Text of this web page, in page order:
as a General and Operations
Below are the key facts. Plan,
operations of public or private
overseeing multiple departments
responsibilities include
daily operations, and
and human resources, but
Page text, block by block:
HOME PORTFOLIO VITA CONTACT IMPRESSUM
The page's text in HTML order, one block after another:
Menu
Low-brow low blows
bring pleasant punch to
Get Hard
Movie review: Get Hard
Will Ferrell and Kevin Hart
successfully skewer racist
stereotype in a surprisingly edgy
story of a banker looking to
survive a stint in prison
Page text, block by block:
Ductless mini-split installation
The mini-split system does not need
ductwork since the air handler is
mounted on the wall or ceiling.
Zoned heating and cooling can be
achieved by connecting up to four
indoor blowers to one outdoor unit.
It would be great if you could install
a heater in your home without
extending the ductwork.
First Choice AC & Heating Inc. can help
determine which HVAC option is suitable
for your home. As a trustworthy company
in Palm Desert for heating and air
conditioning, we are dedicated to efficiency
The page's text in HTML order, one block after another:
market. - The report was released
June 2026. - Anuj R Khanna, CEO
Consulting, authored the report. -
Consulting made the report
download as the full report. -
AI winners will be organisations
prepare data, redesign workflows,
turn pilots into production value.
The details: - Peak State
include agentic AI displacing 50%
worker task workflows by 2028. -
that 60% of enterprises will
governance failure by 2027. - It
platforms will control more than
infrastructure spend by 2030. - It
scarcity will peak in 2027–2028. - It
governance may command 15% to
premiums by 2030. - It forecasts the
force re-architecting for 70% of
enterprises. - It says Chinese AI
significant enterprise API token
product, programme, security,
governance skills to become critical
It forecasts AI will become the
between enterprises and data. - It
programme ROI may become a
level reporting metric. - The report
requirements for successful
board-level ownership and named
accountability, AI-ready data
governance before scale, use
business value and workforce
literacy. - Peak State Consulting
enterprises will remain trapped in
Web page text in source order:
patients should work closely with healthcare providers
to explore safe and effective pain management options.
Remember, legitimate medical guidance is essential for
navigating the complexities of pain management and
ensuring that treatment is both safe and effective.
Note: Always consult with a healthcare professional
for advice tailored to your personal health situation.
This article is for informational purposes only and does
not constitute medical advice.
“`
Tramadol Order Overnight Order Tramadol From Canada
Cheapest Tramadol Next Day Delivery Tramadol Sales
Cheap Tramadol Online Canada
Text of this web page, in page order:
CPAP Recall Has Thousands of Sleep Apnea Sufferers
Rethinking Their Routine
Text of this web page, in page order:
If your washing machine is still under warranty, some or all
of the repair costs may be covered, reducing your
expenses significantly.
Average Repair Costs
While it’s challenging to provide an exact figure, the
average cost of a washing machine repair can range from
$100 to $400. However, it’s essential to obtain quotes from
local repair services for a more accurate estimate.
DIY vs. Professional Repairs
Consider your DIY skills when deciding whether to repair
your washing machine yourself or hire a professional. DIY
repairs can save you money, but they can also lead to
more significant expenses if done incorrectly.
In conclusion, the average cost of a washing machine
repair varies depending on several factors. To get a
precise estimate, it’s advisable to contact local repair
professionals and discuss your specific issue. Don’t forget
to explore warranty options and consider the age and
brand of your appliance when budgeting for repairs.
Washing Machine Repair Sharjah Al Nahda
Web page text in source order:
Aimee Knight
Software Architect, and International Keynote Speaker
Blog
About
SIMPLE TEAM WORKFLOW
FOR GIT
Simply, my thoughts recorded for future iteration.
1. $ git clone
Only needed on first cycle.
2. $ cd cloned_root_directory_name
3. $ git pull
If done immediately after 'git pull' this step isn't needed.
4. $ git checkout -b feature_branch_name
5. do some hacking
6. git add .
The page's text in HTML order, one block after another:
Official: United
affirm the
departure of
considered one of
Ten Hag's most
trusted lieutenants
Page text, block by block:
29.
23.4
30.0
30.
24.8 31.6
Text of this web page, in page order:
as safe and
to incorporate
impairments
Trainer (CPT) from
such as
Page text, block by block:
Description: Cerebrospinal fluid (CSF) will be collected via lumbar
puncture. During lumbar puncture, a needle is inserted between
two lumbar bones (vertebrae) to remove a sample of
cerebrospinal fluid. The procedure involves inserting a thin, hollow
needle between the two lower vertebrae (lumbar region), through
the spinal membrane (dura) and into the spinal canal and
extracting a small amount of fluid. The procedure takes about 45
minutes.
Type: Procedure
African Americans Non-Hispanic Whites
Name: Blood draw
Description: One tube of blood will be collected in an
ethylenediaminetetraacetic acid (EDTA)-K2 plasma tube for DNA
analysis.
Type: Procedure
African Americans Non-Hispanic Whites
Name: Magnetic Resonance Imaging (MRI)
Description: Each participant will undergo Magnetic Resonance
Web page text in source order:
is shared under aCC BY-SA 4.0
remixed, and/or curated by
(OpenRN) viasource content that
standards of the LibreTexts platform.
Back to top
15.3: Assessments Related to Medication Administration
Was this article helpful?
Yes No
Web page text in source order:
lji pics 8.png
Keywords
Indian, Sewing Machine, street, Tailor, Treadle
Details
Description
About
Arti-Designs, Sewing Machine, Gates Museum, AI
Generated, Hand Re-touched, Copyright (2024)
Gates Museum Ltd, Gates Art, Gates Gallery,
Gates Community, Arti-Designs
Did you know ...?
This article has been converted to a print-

- - -

▶ [What you are asked to do]: Set down only the lines above that fall between the line holding "survive a stint in prison" and the line holding "achieved by connecting up to four", inclusive, keeping each exact.

▶ [Task answer]:
survive a stint in prison
Page text, block by block:
Ductless mini-split installation
The mini-split system does not need
ductwork since the air handler is
mounted on the wall or ceiling.
Zoned heating and cooling can be
achieved by connecting up to four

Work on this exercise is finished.